I’m defining a function `f(m)`

that operates on a big matrix `m`

that may be or not be symmetric. If it is symmetric, the algorithm can by optimized by only working on the upper triangle.

I know that the symmetry of `m`

can be checked with `issymmetric(m)`

, but for big matrices this also has some cost, and in some cases *I already know* that `m`

is symmetric, because it has been created by another function `g`

that always produces symmetric matrices.

I guess that there must be something that I could do with types, in order to apply the efficient algorithm for symmetric matrices when suitable (without using `issymmetric`

), but I’m failing to find the correct solution.

I have tried with a special function `f(x::Symmetric)`

that implements the efficient algorithm, and calling `m=Symmetric(m)`

in the last line of the function `g`

that produces the symmetric matrix. But the conversion to `Symmetric`

also takes time, and performance can be even worse.

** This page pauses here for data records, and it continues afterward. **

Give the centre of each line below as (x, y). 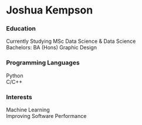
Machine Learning (28, 110)
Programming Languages (43, 63)
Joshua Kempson (50, 10)
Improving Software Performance (46, 116)
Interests (19, 97)
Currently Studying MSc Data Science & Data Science (71, 41)
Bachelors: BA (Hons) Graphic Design (51, 48)
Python (15, 75)
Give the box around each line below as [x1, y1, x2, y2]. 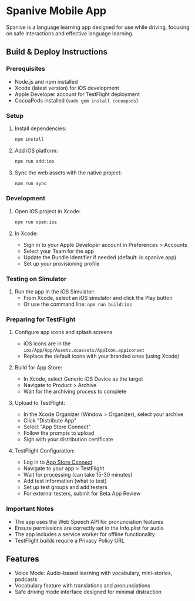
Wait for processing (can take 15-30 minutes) [23, 471, 133, 478]
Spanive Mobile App [6, 4, 107, 18]
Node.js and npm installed [14, 78, 78, 85]
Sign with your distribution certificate [23, 436, 113, 443]
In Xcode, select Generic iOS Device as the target [23, 375, 143, 382]
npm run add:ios [14, 158, 55, 164]
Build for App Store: [14, 364, 63, 371]
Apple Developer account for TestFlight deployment [14, 90, 140, 98]
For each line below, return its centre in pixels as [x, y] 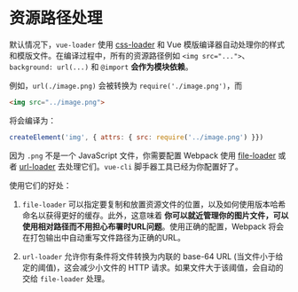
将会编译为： [32, 120]
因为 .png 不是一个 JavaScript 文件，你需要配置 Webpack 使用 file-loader [143, 155]
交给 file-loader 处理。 [66, 278]
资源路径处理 [56, 18]
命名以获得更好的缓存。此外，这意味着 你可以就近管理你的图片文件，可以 [155, 215]
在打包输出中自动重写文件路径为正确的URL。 [104, 237]
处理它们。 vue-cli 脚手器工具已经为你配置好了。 [154, 166]
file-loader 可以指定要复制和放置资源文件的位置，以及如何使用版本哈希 [154, 204]
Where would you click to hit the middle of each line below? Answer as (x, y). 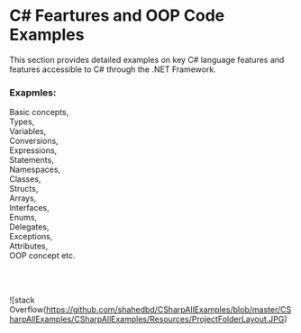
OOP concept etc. (42, 256)
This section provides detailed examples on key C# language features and (147, 59)
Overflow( (28, 310)
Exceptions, (31, 237)
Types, (22, 121)
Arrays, (23, 198)
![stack (22, 300)
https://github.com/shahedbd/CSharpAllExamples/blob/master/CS (169, 310)
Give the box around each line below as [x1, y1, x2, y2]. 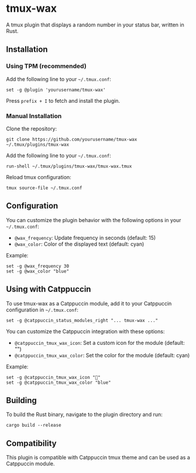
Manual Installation [6, 112, 62, 120]
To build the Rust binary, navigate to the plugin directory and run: [6, 411, 163, 418]
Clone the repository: [6, 125, 57, 132]
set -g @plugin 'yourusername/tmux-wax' [6, 87, 106, 93]
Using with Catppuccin [6, 284, 91, 294]
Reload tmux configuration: [6, 173, 71, 180]
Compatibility [6, 438, 57, 448]
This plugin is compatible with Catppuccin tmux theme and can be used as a [6, 454, 190, 461]
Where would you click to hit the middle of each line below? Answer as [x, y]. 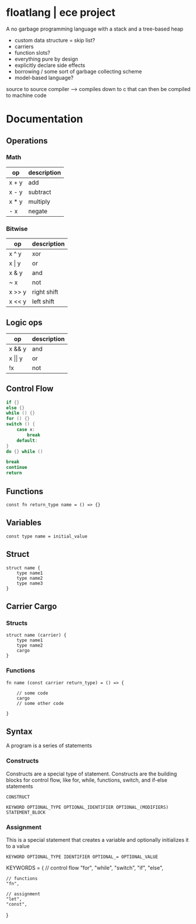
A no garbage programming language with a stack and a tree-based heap [95, 29]
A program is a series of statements [49, 745]
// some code [32, 693]
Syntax [19, 731]
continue [17, 468]
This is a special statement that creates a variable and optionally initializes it [97, 839]
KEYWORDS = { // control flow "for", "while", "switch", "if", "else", [85, 868]
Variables [24, 523]
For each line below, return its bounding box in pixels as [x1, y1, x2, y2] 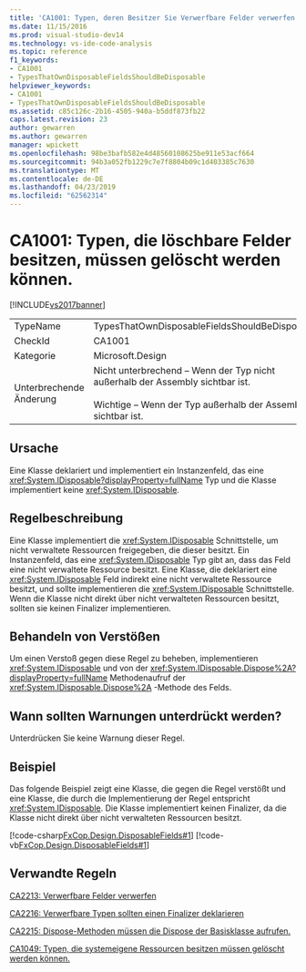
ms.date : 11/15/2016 [9, 22, 88, 31]
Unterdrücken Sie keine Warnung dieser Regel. [9, 732, 185, 743]
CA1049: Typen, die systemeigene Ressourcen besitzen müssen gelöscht [9, 943, 285, 954]
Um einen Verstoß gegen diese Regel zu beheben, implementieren [9, 653, 259, 664]
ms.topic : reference [9, 47, 88, 56]
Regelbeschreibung [9, 511, 124, 527]
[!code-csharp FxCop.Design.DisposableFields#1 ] [9, 830, 194, 841]
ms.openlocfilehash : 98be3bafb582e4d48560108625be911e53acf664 [9, 148, 255, 158]
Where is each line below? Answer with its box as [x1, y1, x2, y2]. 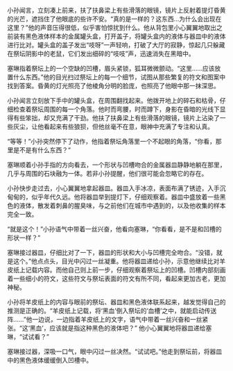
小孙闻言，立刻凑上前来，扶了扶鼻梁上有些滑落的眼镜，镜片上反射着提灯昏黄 [7, 6, 226, 14]
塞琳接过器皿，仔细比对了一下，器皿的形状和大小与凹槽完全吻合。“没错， [7, 249, 217, 256]
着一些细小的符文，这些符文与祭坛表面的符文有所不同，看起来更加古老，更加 [7, 274, 226, 283]
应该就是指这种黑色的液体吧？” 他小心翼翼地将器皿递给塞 [49, 324, 212, 332]
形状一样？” [7, 233, 41, 242]
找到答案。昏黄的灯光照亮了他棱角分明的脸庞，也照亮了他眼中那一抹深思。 [7, 82, 220, 90]
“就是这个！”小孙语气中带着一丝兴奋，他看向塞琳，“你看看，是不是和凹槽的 [7, 225, 222, 233]
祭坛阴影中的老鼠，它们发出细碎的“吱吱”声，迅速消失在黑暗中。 [12, 49, 196, 58]
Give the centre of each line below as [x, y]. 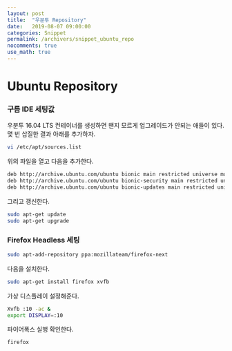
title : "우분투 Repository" [47, 20]
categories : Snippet [37, 33]
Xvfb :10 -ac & [29, 309]
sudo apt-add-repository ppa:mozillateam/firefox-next [88, 254]
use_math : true [29, 53]
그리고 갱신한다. [29, 201]
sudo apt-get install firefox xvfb [58, 282]
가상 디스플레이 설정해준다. [43, 296]
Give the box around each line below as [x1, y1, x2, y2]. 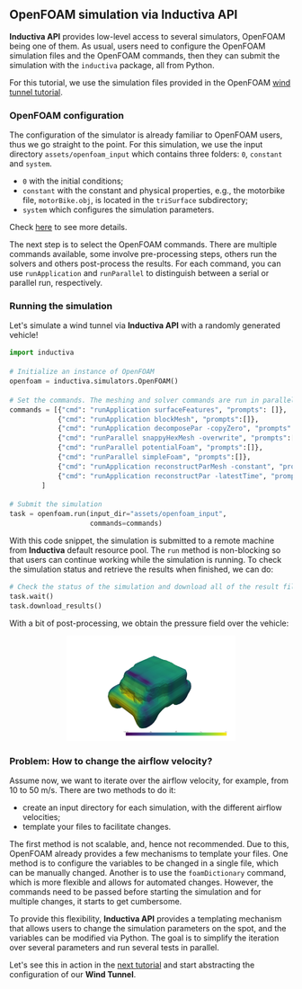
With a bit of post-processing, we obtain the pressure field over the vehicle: [9, 618, 289, 628]
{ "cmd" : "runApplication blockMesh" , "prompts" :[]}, [57, 414, 259, 423]
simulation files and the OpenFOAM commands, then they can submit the [9, 49, 280, 61]
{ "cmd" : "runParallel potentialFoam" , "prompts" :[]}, [57, 443, 263, 452]
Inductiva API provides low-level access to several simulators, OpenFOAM [9, 31, 286, 41]
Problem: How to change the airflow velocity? [9, 755, 213, 768]
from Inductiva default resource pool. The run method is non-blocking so [9, 545, 281, 556]
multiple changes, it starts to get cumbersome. [9, 896, 182, 907]
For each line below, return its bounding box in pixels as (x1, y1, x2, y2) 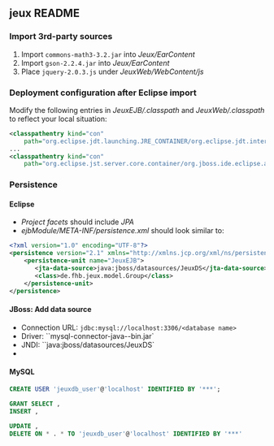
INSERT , (9, 407, 39, 415)
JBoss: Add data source (9, 305, 92, 314)
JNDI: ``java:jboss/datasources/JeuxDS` (20, 340, 155, 349)
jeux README (9, 6, 80, 20)
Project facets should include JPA (20, 217, 135, 227)
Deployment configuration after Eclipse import (9, 87, 198, 98)
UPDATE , (9, 422, 39, 430)
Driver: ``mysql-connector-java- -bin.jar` (20, 331, 154, 340)
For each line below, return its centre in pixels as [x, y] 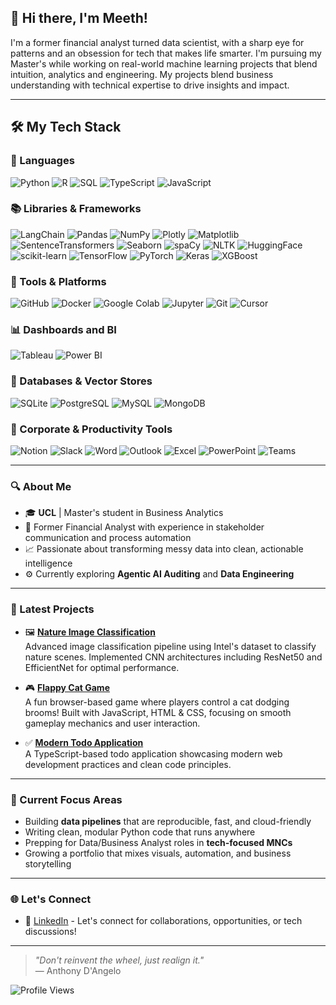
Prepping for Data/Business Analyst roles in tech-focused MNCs [158, 842]
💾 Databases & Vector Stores [81, 381]
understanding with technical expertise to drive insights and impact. [150, 85]
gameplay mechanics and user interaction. [112, 723]
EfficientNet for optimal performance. [102, 667]
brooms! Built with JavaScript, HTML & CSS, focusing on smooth [158, 712]
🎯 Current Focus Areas [66, 799]
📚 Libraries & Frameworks [76, 209]

Now I was trying to create a subtype of `AbstractMatrix`

, *ad hoc* for the output of `g`

, which I cold use in the signature of `f`

instead of `Symmetric`

. But I don’t know how to declare such type.

https://docs.julialang.org/en/stable/manual/types/ tells how to define subtypes of scalars, composite types, etc., but not how to define a subtype of vectors, matrices, etc. Doing it as for scalars, with `abstract type`

, I get an error of invalid subtyping.